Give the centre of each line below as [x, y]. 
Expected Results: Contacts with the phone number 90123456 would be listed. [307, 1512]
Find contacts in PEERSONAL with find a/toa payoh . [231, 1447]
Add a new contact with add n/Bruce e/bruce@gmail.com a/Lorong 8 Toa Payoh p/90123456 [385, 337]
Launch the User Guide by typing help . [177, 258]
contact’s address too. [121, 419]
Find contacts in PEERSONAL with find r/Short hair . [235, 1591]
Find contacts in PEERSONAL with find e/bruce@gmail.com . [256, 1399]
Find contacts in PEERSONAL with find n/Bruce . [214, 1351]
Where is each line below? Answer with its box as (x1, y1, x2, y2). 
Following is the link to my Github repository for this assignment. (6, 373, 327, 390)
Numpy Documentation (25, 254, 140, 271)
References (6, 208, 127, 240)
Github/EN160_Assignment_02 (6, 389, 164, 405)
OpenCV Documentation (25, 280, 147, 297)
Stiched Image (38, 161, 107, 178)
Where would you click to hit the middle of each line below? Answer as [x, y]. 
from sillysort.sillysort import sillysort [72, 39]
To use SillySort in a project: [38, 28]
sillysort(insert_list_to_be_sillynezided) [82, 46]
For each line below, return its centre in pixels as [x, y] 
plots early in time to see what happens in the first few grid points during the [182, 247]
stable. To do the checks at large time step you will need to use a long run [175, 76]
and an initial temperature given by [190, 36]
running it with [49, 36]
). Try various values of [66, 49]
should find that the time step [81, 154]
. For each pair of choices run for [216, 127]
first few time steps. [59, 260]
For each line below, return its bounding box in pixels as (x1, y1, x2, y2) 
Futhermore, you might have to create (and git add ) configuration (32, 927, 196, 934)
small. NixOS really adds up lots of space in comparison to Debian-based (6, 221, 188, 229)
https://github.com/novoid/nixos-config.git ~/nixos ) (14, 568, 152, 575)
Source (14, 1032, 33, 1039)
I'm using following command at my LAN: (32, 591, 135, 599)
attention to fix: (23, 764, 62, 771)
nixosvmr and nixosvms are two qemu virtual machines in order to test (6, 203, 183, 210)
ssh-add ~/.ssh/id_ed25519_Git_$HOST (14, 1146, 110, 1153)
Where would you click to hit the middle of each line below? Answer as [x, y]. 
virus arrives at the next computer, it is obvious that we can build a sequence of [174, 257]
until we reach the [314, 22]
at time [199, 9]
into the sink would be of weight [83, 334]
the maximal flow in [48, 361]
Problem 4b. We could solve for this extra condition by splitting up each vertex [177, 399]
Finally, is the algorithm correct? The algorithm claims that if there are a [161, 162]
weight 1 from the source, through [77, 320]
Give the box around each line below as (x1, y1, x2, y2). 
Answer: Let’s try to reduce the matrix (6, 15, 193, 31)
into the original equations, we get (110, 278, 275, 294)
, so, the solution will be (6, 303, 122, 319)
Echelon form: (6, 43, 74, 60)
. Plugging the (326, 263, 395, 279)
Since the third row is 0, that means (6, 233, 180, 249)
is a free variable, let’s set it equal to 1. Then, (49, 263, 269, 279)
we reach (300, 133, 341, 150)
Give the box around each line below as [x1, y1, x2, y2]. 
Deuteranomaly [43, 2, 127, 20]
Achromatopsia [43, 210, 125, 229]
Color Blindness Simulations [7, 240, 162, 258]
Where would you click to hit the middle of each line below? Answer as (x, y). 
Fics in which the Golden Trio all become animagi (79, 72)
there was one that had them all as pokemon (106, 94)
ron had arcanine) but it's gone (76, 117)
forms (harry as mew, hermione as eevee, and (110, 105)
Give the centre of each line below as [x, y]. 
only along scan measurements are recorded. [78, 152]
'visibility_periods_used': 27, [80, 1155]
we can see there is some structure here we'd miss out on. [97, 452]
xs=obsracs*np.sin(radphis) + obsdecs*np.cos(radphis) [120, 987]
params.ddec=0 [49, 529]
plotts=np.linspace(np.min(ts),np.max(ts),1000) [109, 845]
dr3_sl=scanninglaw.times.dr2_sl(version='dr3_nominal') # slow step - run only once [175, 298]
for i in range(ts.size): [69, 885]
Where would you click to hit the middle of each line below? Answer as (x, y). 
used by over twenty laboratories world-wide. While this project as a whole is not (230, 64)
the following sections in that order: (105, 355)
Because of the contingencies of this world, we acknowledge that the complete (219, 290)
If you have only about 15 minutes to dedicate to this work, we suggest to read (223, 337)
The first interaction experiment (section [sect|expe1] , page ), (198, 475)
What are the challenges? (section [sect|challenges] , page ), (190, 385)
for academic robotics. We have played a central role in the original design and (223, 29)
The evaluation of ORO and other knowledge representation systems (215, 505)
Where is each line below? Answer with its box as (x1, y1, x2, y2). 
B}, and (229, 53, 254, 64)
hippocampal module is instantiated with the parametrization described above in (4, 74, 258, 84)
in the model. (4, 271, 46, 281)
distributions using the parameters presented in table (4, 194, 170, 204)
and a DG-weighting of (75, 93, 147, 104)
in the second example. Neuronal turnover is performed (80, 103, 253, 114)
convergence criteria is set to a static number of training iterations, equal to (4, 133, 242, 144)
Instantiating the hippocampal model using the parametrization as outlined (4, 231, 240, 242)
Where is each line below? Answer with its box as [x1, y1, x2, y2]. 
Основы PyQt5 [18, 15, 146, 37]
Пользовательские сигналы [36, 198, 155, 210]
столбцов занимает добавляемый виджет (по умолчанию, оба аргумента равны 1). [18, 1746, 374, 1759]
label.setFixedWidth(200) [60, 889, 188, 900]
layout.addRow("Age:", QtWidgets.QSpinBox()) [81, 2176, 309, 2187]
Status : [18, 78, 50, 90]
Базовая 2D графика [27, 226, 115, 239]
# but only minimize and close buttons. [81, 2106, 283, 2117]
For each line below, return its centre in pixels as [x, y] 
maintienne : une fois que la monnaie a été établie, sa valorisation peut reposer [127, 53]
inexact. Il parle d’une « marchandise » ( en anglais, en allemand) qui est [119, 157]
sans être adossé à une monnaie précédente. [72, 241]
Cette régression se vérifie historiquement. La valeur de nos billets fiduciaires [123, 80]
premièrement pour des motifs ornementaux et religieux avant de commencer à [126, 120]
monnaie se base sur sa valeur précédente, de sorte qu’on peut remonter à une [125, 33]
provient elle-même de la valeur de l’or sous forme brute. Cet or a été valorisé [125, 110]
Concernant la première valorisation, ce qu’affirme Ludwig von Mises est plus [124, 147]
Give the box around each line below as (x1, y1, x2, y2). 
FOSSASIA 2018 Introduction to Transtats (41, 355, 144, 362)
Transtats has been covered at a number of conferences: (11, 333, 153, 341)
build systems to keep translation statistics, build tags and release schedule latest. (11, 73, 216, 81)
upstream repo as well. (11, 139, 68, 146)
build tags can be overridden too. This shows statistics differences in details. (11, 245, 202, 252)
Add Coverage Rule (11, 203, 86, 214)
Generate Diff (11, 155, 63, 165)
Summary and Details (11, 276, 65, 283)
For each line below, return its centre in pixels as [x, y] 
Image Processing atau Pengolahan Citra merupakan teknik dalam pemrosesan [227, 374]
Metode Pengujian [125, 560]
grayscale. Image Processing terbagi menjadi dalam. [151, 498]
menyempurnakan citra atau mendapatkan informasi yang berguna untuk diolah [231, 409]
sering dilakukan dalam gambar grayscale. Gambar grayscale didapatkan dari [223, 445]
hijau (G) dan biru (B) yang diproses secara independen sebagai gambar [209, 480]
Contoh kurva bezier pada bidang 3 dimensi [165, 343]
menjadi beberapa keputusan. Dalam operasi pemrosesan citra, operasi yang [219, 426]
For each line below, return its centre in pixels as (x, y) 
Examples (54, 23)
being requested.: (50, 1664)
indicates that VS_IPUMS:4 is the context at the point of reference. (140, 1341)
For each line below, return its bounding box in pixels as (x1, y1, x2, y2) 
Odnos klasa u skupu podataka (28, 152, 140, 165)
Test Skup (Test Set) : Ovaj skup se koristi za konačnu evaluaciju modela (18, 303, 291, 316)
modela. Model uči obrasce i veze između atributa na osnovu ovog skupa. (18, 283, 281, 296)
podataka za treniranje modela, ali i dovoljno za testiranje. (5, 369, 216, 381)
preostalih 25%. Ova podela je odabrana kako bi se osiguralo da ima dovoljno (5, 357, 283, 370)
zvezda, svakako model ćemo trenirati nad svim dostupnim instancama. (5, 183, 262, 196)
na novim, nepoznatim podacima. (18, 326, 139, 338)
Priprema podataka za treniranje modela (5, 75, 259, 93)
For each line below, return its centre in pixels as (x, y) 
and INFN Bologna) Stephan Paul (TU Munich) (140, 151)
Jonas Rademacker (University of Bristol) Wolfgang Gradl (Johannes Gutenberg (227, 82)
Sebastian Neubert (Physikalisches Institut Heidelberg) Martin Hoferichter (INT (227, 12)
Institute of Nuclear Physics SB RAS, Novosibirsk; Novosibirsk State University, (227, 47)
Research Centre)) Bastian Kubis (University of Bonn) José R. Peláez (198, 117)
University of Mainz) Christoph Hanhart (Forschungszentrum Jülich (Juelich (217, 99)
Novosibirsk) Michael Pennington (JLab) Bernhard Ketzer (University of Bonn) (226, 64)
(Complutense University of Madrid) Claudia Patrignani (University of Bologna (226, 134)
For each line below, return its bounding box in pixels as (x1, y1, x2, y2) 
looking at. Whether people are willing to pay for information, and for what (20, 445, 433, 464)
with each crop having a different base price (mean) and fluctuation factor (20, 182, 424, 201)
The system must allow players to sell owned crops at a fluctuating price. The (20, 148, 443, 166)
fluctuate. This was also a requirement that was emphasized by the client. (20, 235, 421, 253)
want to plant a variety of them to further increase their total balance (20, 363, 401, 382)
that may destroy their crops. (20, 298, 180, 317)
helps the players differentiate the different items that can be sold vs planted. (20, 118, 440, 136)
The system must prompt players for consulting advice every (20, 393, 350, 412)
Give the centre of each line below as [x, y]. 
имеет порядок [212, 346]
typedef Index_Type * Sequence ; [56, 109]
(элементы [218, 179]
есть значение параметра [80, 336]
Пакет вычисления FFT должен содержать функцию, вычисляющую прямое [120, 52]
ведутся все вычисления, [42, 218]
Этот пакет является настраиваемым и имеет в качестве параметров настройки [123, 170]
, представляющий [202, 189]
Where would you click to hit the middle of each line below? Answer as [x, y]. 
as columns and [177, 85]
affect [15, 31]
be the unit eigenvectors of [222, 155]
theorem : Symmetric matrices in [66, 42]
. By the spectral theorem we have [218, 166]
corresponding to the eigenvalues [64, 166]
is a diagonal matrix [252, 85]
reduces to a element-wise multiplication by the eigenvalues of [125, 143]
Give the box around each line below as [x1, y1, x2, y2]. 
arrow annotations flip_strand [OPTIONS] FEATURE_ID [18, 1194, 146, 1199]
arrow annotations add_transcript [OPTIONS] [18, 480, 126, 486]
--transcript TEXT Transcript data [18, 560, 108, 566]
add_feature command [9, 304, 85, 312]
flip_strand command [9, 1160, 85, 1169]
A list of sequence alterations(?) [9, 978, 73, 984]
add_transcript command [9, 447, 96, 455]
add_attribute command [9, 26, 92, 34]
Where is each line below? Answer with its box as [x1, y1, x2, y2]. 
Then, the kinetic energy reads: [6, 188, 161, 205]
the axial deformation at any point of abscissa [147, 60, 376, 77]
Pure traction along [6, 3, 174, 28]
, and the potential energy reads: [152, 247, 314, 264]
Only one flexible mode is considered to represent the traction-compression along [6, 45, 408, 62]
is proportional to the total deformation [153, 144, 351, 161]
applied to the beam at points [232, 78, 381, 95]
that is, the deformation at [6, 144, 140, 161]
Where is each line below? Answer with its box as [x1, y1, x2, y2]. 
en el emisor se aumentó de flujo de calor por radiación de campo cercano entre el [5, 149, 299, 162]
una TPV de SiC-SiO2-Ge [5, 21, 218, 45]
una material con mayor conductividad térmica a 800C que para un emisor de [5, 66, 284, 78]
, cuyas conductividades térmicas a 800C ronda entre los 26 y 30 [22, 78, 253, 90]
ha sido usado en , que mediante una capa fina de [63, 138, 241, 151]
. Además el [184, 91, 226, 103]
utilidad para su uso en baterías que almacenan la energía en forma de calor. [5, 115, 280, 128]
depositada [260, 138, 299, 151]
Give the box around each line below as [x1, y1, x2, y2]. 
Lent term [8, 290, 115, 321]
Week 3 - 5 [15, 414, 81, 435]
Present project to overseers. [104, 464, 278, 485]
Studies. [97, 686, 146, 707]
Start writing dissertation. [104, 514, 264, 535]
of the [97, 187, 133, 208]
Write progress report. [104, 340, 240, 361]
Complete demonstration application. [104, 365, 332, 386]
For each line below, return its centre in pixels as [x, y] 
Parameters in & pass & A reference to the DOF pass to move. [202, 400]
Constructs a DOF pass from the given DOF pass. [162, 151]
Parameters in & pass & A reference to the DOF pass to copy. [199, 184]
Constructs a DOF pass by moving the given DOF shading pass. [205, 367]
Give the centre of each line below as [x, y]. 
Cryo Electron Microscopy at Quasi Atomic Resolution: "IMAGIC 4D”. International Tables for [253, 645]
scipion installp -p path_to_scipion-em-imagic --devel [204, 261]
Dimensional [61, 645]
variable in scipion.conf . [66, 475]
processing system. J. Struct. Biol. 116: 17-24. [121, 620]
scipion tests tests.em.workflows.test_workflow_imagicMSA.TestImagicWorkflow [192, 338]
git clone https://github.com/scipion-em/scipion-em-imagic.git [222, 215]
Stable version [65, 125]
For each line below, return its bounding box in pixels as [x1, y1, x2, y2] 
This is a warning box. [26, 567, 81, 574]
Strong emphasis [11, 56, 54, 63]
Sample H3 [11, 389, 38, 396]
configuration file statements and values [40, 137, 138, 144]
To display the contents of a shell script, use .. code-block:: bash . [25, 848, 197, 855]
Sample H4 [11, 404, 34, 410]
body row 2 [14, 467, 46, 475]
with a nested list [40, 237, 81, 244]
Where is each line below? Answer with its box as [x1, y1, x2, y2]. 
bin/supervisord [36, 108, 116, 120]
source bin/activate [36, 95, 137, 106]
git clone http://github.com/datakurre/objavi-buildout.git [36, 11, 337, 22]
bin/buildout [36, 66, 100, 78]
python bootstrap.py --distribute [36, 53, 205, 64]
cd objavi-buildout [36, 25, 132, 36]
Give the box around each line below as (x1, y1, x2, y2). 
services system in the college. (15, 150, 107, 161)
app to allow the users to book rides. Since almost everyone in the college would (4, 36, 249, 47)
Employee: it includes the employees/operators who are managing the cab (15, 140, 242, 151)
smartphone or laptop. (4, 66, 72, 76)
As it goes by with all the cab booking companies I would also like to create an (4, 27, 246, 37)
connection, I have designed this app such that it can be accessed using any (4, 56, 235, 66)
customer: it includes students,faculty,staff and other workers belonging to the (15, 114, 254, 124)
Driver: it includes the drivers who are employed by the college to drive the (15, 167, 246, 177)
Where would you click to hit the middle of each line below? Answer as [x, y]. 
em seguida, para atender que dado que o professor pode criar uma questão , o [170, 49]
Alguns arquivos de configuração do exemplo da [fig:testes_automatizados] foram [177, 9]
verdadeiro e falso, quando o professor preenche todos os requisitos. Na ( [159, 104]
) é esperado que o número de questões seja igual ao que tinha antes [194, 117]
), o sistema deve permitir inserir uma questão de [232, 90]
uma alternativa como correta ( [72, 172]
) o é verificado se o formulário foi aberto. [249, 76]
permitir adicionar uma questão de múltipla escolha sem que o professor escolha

*What you need to do*. Would you print, exactly as written, every line above from the one holding "Answer: Let’s try" through the one holding "Because of the", with both included and no other lines?

*Written response*.
Answer: Let’s try to reduce the matrix (6, 15, 193, 31)
into the original equations, we get (110, 278, 275, 294)
, so, the solution will be (6, 303, 122, 319)
Echelon form: (6, 43, 74, 60)
. Plugging the (326, 263, 395, 279)
Since the third row is 0, that means (6, 233, 180, 249)
is a free variable, let’s set it equal to 1. Then, (49, 263, 269, 279)
we reach (300, 133, 341, 150)
Give the box around each line below as [x1, y1, x2, y2]. 
Deuteranomaly [43, 2, 127, 20]
Achromatopsia [43, 210, 125, 229]
Color Blindness Simulations [7, 240, 162, 258]
Where would you click to hit the middle of each line below? Answer as (x, y). 
Fics in which the Golden Trio all become animagi (79, 72)
there was one that had them all as pokemon (106, 94)
ron had arcanine) but it's gone (76, 117)
forms (harry as mew, hermione as eevee, and (110, 105)
Give the centre of each line below as [x, y]. 
only along scan measurements are recorded. [78, 152]
'visibility_periods_used': 27, [80, 1155]
we can see there is some structure here we'd miss out on. [97, 452]
xs=obsracs*np.sin(radphis) + obsdecs*np.cos(radphis) [120, 987]
params.ddec=0 [49, 529]
plotts=np.linspace(np.min(ts),np.max(ts),1000) [109, 845]
dr3_sl=scanninglaw.times.dr2_sl(version='dr3_nominal') # slow step - run only once [175, 298]
for i in range(ts.size): [69, 885]
Where would you click to hit the middle of each line below? Answer as (x, y). 
used by over twenty laboratories world-wide. While this project as a whole is not (230, 64)
the following sections in that order: (105, 355)
Because of the contingencies of this world, we acknowledge that the complete (219, 290)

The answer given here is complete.